Шрифт:
Интервал:
Закладка:
Уже в трех или четырех местах гроза кострами зажгла по станице скирды старой соломы, чакановые крыши домов и летних кухонь. От могучего удара молнии раскололся от вершины до корня пирамидальный тополь, простоявший у колодца наискось от дома Зинаиды всю ее жизнь. Ветер, продувая сквозь расщепленный надвое ствол, заиграл на нем, как на трубе, издавая все одну и ту же ноту.
Вода шла по улицам вровень с заборами и заходила во дворы. Тому, кто рискнул бы теперь пуститься по затопленной станице в путь, впору было бы садиться за весла или бросаться вплавь.

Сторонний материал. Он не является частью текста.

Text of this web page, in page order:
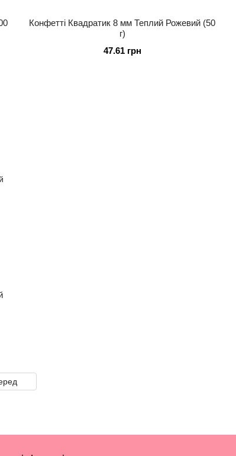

Так почти и пришлось теперь человеку, которому зачем-то неотложно понадобилось спешить по центральной улице под проливным дождем. Шел он по пояс в суглинисто-желтом бурном потоке, а на низких местах, где улица спускалась с бугра в балку, ему приходилось разгребать воду руками. Ливень уже не хлестал, а порол ему прямо в лицо. Вспышками освещало непокрытую кругло остриженную голову.

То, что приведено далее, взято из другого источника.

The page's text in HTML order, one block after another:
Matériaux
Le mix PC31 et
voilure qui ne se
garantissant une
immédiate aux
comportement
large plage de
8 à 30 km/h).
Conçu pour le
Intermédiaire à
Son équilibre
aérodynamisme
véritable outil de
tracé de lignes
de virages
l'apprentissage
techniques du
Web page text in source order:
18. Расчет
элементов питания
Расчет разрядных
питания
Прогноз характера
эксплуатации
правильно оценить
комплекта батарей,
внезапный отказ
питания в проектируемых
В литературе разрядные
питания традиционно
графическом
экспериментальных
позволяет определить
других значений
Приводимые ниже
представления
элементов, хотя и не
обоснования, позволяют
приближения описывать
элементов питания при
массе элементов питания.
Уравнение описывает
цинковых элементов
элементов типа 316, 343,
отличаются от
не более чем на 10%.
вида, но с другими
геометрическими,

Свернув из ерика, бушевавшего по центральной улице, в проулок к дому Махровой, он перешагнул через невысокий плетень и поскребся пальцами в окно. Подождал, прижимаясь к стене дома, чтобы вода с крыши не падала на него, и во второй раз уже постучал косточками пальцев в окно сильнее. Если бы не гроза, ночью далеко бы разнесся по станице этот стук. В окне забелело лицо, сквозь стекло, глянули во двор большие, округленные испугом глаза. Новая вспышка помогла им увидеть того, кто стучал в этот поздний час, они еще больше расширились и исчезли. Загремела дверь, открываясь и впуская с улицы в дом мокрого до последней нитки и насквозь про-, дрогшего под ветром и дождем человека.
Несмотря на то что хозяйка, открывая ему дверь, уже знала, кого впускает, она спросила в сенях:
– Это ты?
– Я, – ответил он таким голосом, будто кто-то сдавил пальцами ему горло.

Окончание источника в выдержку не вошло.